# Lighting question



## Trout (Mar 16, 2011)

I got a "full-spectrum" florescent bulb... Will it help my plants grow? (I mostly got it so it wouldn't cause the tank to heat up except by the heater, but I'm just wondering about the plant aspect)


----------



## TheOldSalt (Jan 28, 2005)

yes, that's what full spectrum bulbs are made for, with the bonus of looking white instead of blue


----------



## Trout (Mar 16, 2011)

Cool, Thanks... Uhm another quick question... I don't know why, but all of a sudden, something seems to be digging up my bulbs. One of them has enough of a root system that it's still floating JUST above the gravel, but the other one is floating at the top. The aponogeton bulbs have all sunk, though. They just need their roots now.

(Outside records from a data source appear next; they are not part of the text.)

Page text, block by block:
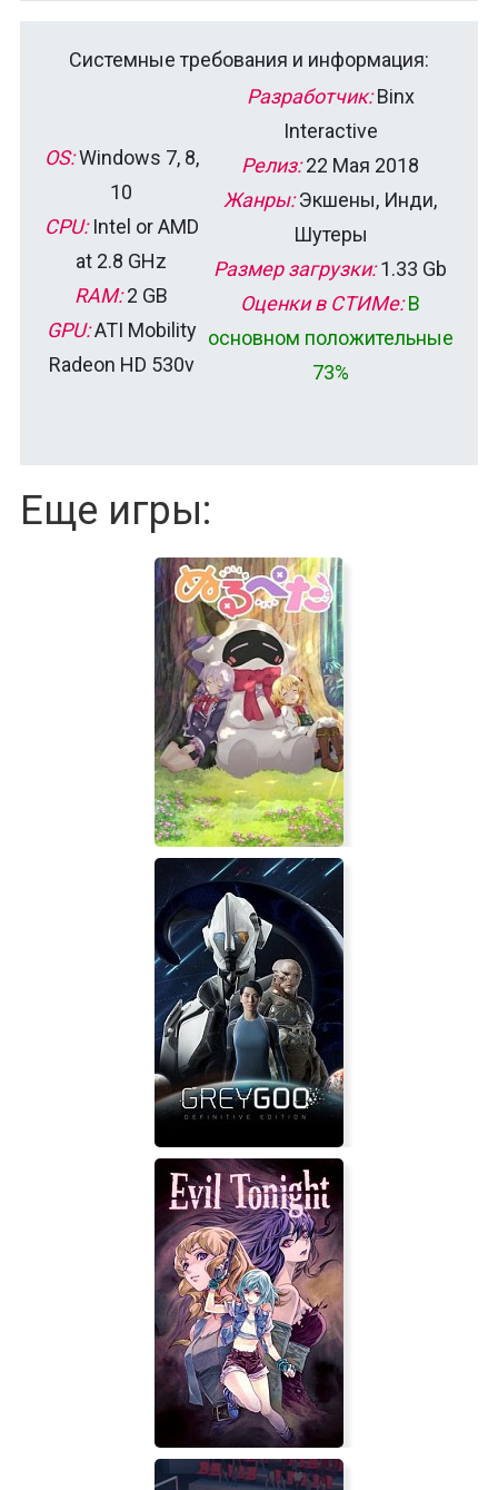
Системные требования и информация:
OS:Windows 7, 8,
10
CPU:Intel or AMD
at 2.8 GHz
RAM:2 GB
GPU:ATI Mobility
Radeon HD 530v
Разработчик:Binx
Interactive
Релиз:22 Мая 2018
Жанры:Экшены, Инди,
Шутеры
Размер загрузки:1.33 Gb
Оценки в СТИМе: В
основном положительные
73%
Еще игры:
Null & Peta
Grey Goo
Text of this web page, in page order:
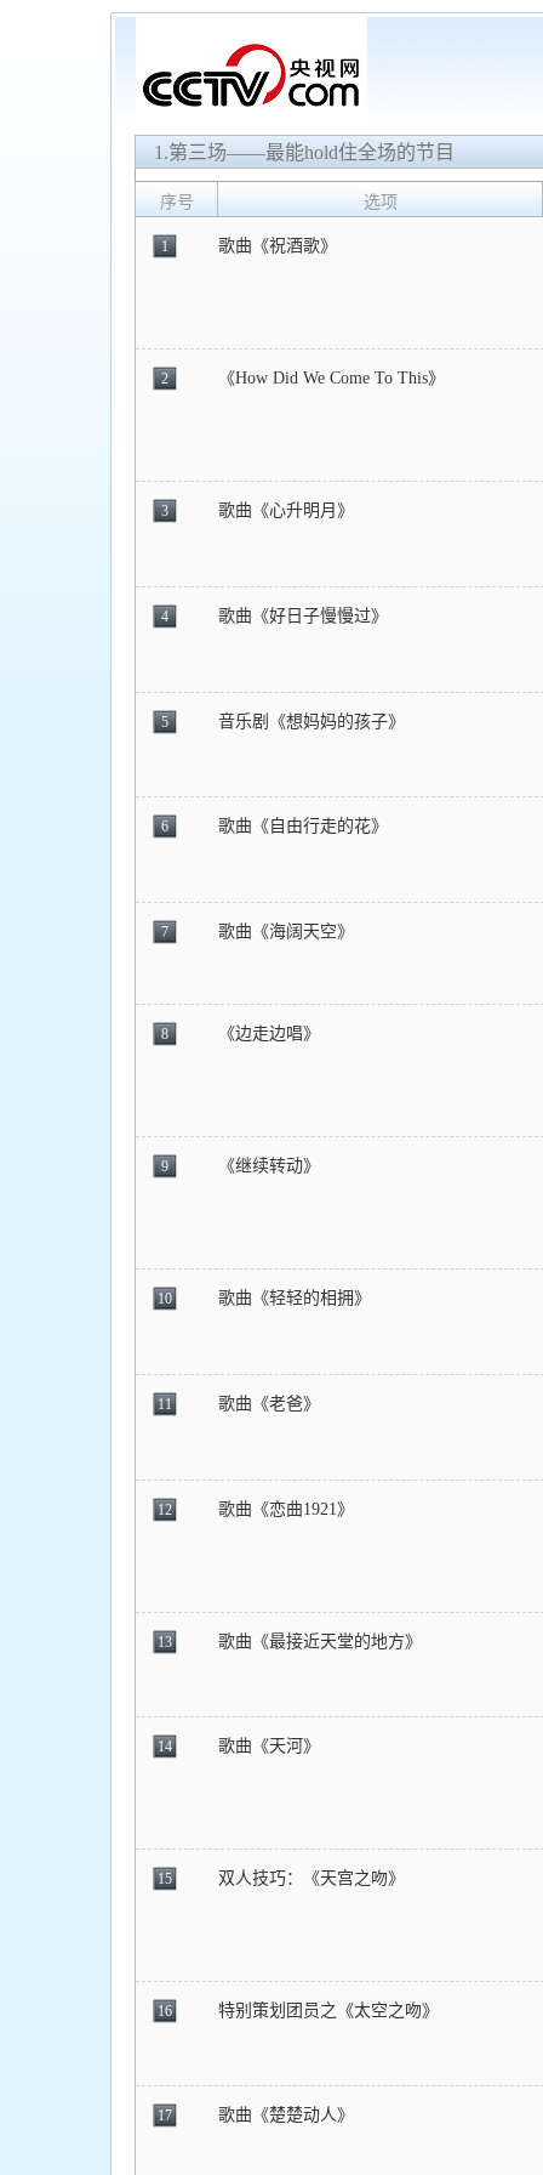
1.第三场——最能hold住全场的节目
序号 选项
1 歌曲《祝酒歌》
2 《How Did We Come To This》
3 歌曲《心升明月》
4 歌曲《好日子慢慢过》
5 音乐剧《想妈妈的孩子》
6 歌曲《自由行走的花》
7 歌曲《海阔天空》
8 《边走边唱》
9 《继续转动》
10 歌曲《轻轻的相拥》
11 歌曲《老爸》
12 歌曲《恋曲1921》
13 歌曲《最接近天堂的地方》
14 歌曲《天河》
15 双人技巧：《天宫之吻》
16 特别策划团员之《太空之吻》
17 歌曲《楚楚动人》
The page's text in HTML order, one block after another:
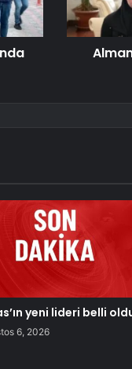
yeni lideri belli
6, 2026
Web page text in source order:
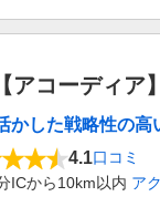
コーディア】
かした戦略性の
4.1口コミ
ICから10km以内 ア
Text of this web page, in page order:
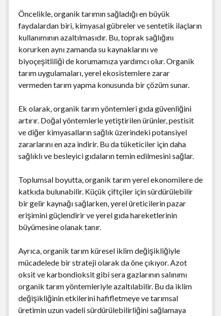
Öncelikle, organik tarımın sağladığı en büyük
faydalardan biri, kimyasal gübreler ve sentetik ilaçların
kullanımının azaltılmasıdır. Bu, toprak sağlığını
korurken aynı zamanda su kaynaklarını ve
biyoçeşitliliği de korumamıza yardımcı olur. Organik
tarım uygulamaları, yerel ekosistemlere zarar
vermeden tarım yapma konusunda bir çözüm sunar.
Ek olarak, organik tarım yöntemleri gıda güvenliğini
artırır. Doğal yöntemlerle yetiştirilen ürünler, pestisit
ve diğer kimyasalların sağlık üzerindeki potansiyel
zararlarını en aza indirir. Bu da tüketiciler için daha
sağlıklı ve besleyici gıdaların temin edilmesini sağlar.
Toplumsal boyutta, organik tarım yerel ekonomilere de
katkıda bulunabilir. Küçük çiftçiler için sürdürülebilir
bir gelir kaynağı sağlarken, yerel üreticilerin pazar
erişimini güçlendirir ve yerel gıda hareketlerinin
büyümesine olanak tanır.
Ayrıca, organik tarım küresel iklim değişikliğiyle
mücadelede bir strateji olarak da öne çıkıyor. Azot
oksit ve karbondioksit gibi sera gazlarının salınımı
organik tarım yöntemleriyle azaltılabilir. Bu da iklim
değişikliğinin etkilerini hafifletmeye ve tarımsal
üretimin uzun vadeli sürdürülebilirliğini sağlamaya
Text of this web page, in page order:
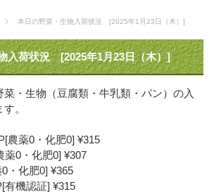
本日の野菜・生物入荷状況 [2025年1月23日（木）]
入荷状況 [2025年1月23日（木）]
・生物（豆腐類・牛乳類・パン）の入
。
農薬0・化肥0] ¥315
薬0・化肥0] ¥307
・化肥0] ¥365
有機認証] ¥315
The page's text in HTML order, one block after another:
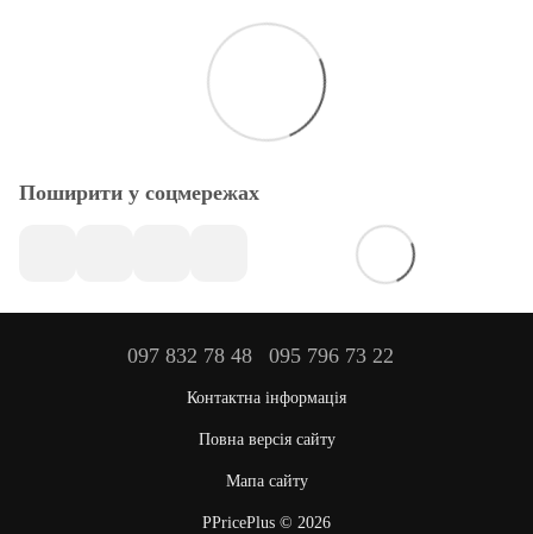
Поширити у соцмережах
097 832 78 48 095 796 73 22
Контактна інформація
Повна версія сайту
Мапа сайту
PPricePlus © 2026
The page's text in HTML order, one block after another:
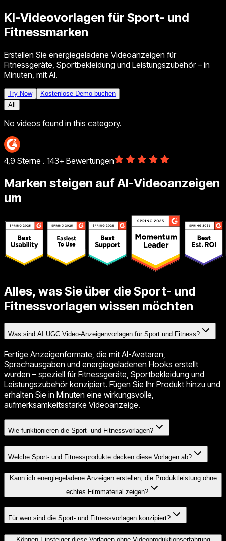
KI-Videovorlagen für Sport- und
Fitnessmarken
Erstellen Sie energiegeladene Videoanzeigen für
Fitnessgeräte, Sportbekleidung und Leistungszubehör – in
Minuten, mit AI.
Try Now
Kostenlose Demo buchen
All
No videos found in this category.
4,9 Sterne . 143+ Bewertungen
Marken steigen auf AI-Videoanzeigen
um
Alles, was Sie über die Sport- und
Fitnessvorlagen wissen möchten
Was sind AI UGC Video-Anzeigenvorlagen für Sport und Fitness?
Fertige Anzeigenformate, die mit AI-Avataren,
Sprachausgaben und energiegeladenen Hooks erstellt
wurden – speziell für Fitnessgeräte, Sportbekleidung und
Leistungszubehör konzipiert. Fügen Sie Ihr Produkt hinzu und
erhalten Sie in Minuten eine wirkungsvolle,
aufmerksamkeitsstarke Videoanzeige.
Wie funktionieren die Sport- und Fitnessvorlagen?
Welche Sport- und Fitnessprodukte decken diese Vorlagen ab?
Kann ich energiegeladene Anzeigen erstellen, die Produktleistung ohne
echtes Filmmaterial zeigen?
Für wen sind die Sport- und Fitnessvorlagen konzipiert?
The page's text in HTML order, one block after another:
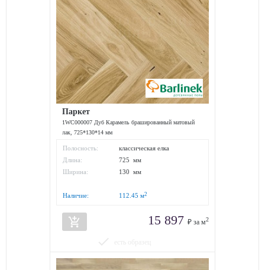
Паркет
1WC000007 Дуб Карамель брашированный матовый
лак, 725*130*14 мм
Полосность:
классическая елка
Длина:
725 мм
Ширина:
130 мм
Наличие: 112.45 м2
add_shopping_cart 15 897 ₽ за м2
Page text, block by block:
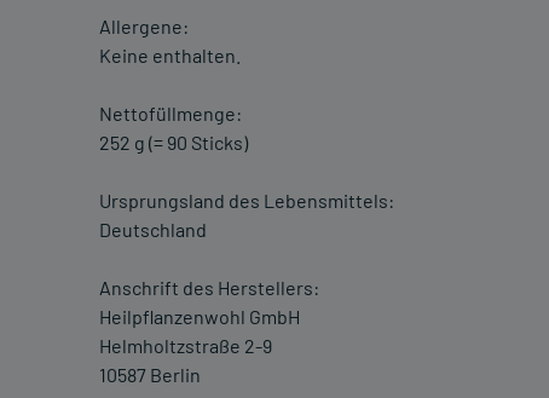
Allergene:
Keine enthalten.
Nettofüllmenge:
252 g (= 90 Sticks)
Ursprungsland des Lebensmittels:
Deutschland
Anschrift des Herstellers:
Heilpflanzenwohl GmbH
Helmholtzstraße 2-9
10587 Berlin
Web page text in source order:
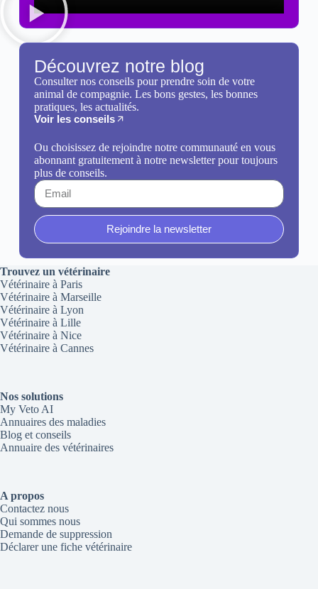
Découvrez notre blog
Consulter nos conseils pour prendre soin de votre
animal de compagnie. Les bons gestes, les bonnes
pratiques, les actualités.
Voir les conseils
Ou choisissez de rejoindre notre communauté en vous
abonnant gratuitement à notre newsletter pour toujours
plus de conseils.
Rejoindre la newsletter
Trouvez un vétérinaire
Vétérinaire à Paris
Vétérinaire à Marseille
Vétérinaire à Lyon
Vétérinaire à Lille
Vétérinaire à Nice
Vétérinaire à Cannes
Nos solutions
My Veto AI
Annuaires des maladies
Blog et conseils
Annuaire des vétérinaires
A propos
Contactez nous
Qui sommes nous
Demande de suppression
Déclarer une fiche vétérinaire
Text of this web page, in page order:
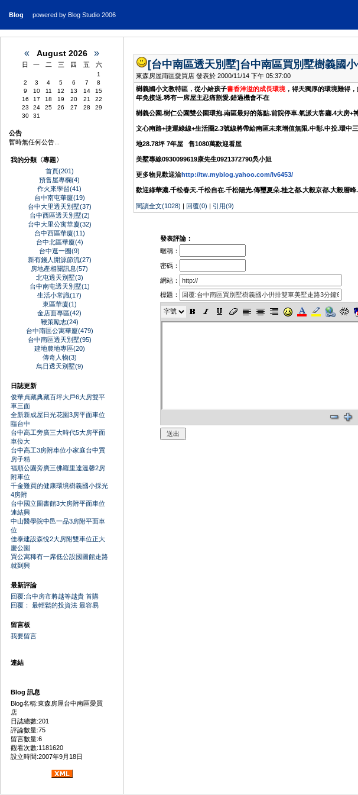
Blog powered by Blog Studio 2006
« August 2026 »
日 一 二 三 四 五 六
1
2
3 4 5 6 7
8
9
10 11 12 13 14
15
16
17 18 19 20 21
22
23
24 25 26 27 28
29
30
31
公告
暫時無任何公告...
我的分類〈專題〉
首頁(201)
預售屋專欄(4)
作火來學習(41)
台中南屯華廈(19)
台中大里透天別墅(37)
台中西區透天別墅(2)
台中大里公寓華廈(32)
台中西區華廈(11)
台中北區華廈(4)
台中逛一圈(9)
新有錢人開源節流(27)
房地產相關訊息(57)
北屯透天別墅(3)
台中南屯透天別墅(1)
生活小常識(17)
東區華廈(1)
金店面專區(42)
鞭策勵志(24)
台中南區公寓華廈(479)
台中南區透天別墅(95)
建地農地專區(20)
傳奇人物(3)
烏日透天別墅(9)
日誌更新
俊華貞藏典藏百坪大戶6大房雙平
車三面
全新新成屋日光花園3房平面車位
臨台中
台中高工旁廣三大時代5大房平面
車位大
台中高工3房附車位小家庭台中買
房子精
福順公園旁廣三佛羅里達溫馨2房
附車位
千金難買的健康環境樹義國小採光
4房附
台中國立圖書館3大房附平面車位
連結興
中山醫學院中邑一品3房附平面車
位
佳泰建設森悅2大房附雙車位正大
慶公園
買公寓稀有一席低公設國圖館走路
就到興
最新評論
回覆:台中房市將越等越貴 首購
回覆： 最輕鬆的投資法 最容易
留言板
我要留言
連結
Blog 訊息
Blog名稱:東森房屋台中南區愛買
店
日誌總數:201
評論數量:75
留言數量:6
觀看次數:1181620
設立時間:2007年9月18日
[台中南區透天別墅] 台中南區買別墅樹義國
東森房屋南區愛買店 發表於 2000/11/14 下午 05:37:00
樹義國小文教特區，從小給孩子書香洋溢的成長環境，得天獨厚的環境難得
年免接送.稀有一席屋主忍痛割愛.錯過機會不在
樹義公園.樹仁公園雙公園環抱.南區最好的落點.前院停車.氣派大客廳.4大房
文心南路+捷運綠線+生活圈2.3號線將帶給南區未來增值無限.中彰.中投.環中
地28.78坪 7年屋 售1080萬歡迎看屋
美墅專線0930099619康先生0921372790吳小姐
更多物見歡迎洽http://tw.myblog.yahoo.com/lv6453/
歡迎綠華濃.千松春天.千松自在.千松陽光.傳璽夏朵.桂之都.大毅京都.大毅層
閱讀全文(1028) | 回覆(0) | 引用(9)
發表評論：
暱稱：
密碼：
網站：
標題：

You think maybe it was the Corys?


----------



## emc7 (Jul 23, 2005)

fish do dig up plants. But are you sure the bulbs are ok? Sometimes bulbs will just rot in the water instead of sprouting and when they do, the decay gases can make them float. Squeeze and sniff and look for white fuzzy. Fungus grows on anything dead.


----------



## Trout (Mar 16, 2011)

There was once an aponogeton bulb I had that was growing white fuzzys... I thought it might be dead but it stayed on the bottom, And I let it stay to see what would happen. Like a month after the other 2 bulbs had sprouted, it actually grew leaves. Now, it's the best plant of the 3! So, we shall see. If this one doesn't sprout before I leave, I'll just get a new bulb.


----------